# Planis



## Tim/Robin (Sep 11, 2009)

I thought it had been awhile since I had posted any photos to share. Then I see a posting yesterday in which Tim posted one of our spider torts nesting. I (Robin) USED TO BE the only one who posted pictures for you all. Now, it seems, since Tim bought himself a camera (just like mine I might add- copycat) he's posting his own. Hmmmm.... feeling a little left out I might be!? 

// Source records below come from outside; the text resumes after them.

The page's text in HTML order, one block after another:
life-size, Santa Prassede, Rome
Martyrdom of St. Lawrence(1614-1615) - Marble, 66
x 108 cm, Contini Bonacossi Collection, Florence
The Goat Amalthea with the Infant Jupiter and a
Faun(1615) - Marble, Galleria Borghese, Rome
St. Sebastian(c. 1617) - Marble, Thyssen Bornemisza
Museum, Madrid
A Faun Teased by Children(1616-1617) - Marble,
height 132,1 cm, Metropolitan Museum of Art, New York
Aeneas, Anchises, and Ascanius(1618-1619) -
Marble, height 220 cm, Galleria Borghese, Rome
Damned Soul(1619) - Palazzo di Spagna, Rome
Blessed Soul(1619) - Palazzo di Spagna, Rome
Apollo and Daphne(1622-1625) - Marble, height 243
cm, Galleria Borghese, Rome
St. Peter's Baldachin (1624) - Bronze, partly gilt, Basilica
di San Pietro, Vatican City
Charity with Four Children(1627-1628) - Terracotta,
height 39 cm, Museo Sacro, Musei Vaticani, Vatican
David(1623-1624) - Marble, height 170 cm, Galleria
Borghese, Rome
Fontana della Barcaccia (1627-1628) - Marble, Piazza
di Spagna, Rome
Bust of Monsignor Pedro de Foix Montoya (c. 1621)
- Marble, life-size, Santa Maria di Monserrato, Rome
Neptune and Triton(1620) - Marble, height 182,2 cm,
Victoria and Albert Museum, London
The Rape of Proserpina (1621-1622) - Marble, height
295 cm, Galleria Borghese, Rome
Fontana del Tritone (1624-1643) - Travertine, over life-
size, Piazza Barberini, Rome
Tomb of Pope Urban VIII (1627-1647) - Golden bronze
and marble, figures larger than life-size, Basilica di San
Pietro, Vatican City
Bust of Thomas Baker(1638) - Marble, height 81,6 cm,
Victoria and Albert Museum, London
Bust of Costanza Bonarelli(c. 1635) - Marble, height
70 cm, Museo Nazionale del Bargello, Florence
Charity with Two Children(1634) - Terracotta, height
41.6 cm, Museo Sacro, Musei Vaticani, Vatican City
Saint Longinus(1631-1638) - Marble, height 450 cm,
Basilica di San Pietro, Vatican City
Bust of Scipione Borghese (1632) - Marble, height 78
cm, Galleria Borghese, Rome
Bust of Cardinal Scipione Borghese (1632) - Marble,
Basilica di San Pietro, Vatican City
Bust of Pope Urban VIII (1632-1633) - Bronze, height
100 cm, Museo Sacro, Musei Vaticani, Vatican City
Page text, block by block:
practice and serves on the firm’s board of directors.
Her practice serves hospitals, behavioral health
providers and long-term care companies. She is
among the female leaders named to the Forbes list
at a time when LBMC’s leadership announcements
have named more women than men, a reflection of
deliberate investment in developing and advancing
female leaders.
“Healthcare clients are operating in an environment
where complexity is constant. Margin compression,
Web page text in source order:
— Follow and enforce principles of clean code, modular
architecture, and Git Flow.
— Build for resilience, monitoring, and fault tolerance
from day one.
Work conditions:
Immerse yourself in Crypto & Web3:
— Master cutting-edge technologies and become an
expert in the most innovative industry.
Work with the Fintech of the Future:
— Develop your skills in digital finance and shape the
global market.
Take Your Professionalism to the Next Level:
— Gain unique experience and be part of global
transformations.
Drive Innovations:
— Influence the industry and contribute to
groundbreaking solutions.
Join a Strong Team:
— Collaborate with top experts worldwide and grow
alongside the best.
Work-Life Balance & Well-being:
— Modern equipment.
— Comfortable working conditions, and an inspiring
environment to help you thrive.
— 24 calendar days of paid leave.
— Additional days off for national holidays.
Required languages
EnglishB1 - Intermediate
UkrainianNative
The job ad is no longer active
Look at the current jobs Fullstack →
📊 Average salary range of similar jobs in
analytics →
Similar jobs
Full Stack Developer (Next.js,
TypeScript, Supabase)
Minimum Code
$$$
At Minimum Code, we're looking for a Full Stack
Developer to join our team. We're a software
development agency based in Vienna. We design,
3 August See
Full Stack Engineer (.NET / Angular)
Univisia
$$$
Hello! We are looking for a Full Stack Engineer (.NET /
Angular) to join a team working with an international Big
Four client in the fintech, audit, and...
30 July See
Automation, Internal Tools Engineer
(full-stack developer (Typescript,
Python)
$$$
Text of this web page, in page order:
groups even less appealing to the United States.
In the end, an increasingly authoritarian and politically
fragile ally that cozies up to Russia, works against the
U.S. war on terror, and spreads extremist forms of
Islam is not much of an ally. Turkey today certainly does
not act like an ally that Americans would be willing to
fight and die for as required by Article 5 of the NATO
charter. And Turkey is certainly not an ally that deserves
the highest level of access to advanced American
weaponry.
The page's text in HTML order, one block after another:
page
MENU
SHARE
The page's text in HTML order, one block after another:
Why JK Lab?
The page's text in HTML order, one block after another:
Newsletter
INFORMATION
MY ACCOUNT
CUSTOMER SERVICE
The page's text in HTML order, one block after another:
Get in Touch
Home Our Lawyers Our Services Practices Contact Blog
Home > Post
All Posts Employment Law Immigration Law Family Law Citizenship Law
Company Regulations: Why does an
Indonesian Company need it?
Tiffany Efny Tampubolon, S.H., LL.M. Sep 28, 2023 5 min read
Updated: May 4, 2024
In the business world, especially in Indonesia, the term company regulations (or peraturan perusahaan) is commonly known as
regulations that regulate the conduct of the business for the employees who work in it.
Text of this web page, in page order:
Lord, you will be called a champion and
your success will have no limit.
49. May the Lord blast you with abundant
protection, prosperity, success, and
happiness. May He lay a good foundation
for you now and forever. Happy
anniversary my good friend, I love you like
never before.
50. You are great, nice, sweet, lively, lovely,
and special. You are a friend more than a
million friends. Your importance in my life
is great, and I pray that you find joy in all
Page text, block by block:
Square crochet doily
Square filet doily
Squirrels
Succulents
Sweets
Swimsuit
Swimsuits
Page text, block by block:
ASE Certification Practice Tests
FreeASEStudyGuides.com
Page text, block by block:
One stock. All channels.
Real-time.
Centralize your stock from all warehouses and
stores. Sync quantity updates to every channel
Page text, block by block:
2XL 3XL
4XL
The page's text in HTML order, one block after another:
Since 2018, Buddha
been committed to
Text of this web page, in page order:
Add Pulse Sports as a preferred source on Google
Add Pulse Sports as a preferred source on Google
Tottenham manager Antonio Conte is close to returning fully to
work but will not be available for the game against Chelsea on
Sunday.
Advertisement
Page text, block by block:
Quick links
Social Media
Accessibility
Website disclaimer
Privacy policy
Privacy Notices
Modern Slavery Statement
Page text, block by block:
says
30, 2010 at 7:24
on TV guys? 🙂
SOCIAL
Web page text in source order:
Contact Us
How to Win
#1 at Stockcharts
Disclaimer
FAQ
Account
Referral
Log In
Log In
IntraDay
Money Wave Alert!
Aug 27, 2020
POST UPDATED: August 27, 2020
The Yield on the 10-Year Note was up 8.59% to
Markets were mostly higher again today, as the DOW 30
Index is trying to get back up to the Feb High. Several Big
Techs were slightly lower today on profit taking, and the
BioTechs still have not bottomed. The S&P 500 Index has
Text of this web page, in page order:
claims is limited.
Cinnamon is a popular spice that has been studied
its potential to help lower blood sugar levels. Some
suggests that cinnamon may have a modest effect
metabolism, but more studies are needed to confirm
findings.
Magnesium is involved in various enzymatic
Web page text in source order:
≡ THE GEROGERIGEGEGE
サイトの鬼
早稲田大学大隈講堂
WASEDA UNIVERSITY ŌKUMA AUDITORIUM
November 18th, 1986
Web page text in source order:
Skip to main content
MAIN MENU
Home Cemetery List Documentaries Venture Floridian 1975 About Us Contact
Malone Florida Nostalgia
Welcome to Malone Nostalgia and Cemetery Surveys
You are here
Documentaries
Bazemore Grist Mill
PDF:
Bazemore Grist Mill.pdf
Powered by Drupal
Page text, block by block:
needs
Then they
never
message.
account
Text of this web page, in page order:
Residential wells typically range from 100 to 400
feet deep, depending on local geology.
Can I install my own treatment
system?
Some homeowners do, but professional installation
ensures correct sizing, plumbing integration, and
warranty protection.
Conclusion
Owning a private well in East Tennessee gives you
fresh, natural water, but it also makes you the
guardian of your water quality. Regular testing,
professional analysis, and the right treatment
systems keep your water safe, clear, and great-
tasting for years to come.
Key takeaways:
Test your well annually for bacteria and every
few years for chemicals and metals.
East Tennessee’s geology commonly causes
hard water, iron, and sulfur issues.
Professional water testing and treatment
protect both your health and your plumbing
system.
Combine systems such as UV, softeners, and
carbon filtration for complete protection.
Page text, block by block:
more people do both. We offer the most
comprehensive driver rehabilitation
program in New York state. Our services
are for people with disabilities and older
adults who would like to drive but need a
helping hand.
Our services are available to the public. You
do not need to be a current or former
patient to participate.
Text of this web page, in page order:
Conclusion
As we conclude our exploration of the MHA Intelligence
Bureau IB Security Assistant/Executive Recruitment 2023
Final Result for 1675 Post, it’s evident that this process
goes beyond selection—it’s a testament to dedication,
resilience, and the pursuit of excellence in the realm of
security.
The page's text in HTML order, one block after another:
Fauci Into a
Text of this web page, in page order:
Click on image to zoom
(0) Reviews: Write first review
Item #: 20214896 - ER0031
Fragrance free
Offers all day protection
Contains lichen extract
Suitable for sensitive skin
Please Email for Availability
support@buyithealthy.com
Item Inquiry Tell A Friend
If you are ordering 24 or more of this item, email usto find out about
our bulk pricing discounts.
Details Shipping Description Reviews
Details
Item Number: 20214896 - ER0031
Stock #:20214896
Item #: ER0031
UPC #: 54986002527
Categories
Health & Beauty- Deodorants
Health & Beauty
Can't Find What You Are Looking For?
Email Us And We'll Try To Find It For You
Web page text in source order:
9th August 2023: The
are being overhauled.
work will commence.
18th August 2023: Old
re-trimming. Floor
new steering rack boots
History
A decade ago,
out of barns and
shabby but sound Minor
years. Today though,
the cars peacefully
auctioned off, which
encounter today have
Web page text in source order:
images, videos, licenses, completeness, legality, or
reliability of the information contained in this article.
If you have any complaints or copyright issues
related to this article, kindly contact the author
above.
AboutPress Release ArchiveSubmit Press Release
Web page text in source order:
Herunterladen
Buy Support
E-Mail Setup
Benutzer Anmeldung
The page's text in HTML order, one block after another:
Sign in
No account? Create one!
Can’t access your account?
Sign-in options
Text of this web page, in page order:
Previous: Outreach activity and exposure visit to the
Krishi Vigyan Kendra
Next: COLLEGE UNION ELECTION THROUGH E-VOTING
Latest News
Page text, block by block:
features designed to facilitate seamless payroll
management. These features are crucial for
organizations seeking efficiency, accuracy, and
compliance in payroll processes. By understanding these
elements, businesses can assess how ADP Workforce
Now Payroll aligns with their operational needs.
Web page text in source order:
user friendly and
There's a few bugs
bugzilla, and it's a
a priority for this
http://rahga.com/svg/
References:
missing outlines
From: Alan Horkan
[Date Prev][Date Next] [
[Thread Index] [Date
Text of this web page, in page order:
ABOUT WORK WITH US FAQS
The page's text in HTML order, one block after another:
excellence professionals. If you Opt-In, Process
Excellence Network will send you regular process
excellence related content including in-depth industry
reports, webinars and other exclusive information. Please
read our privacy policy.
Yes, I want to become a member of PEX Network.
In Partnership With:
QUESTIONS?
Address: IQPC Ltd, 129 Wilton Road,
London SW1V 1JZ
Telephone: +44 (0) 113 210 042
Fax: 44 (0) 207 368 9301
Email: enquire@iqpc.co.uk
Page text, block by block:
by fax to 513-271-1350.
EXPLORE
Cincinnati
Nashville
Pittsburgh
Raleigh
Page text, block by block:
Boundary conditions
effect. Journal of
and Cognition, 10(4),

Anyway, I am posting a couple of planicauda photos. Did I mention I finally got that macro lens I had been wanting? So now better close-ups than ever! I put the planis on a red cloth so that later I could easily crop the background out. I enjoy doing silly stuff in Photoshop and other cute things like putting their photos on t-shirts. Planicaudas really are the most precious things I've ever laid eyes upon!


----------



## katesgoey (Sep 11, 2009)

Wow! You are very talented with that camera and new lens....what gorgeous photos of a gorgeous tort!


----------



## Candy (Sep 11, 2009)

That is a beautiful tortoise Robin. Is it in the spider family? How big do they get? What are their personalities like? Sorry I just think that is possibly the prettiest tortoise I've seen.


----------



## Crazy1 (Sep 11, 2009)

Robin that is the Flat-tailed Tortoise - Pyxis planicauda is it not. I looked it up on Wikipedia and it stated it was also called The Flat-backed Spider Tortoise, Flat-shelled Spider Tortoise, or Madagascar Flat-shelled Tortoise. Is it indeed all those names? What ever it is called or known by it is a very pretty tort. But what I am seeing is definitely the photographers talent with her new lens.  Great Pics Robin. Don't you let that hubby out do you now with his new camera. LOL


----------



## Tim/Robin (Sep 11, 2009)

Candy said:


> That is a beautiful tortoise Robyn. Is it in the spider family? How big do they get? What are their personalities like? Sorry I just think that is possibly the prettiest tortoise I've seen.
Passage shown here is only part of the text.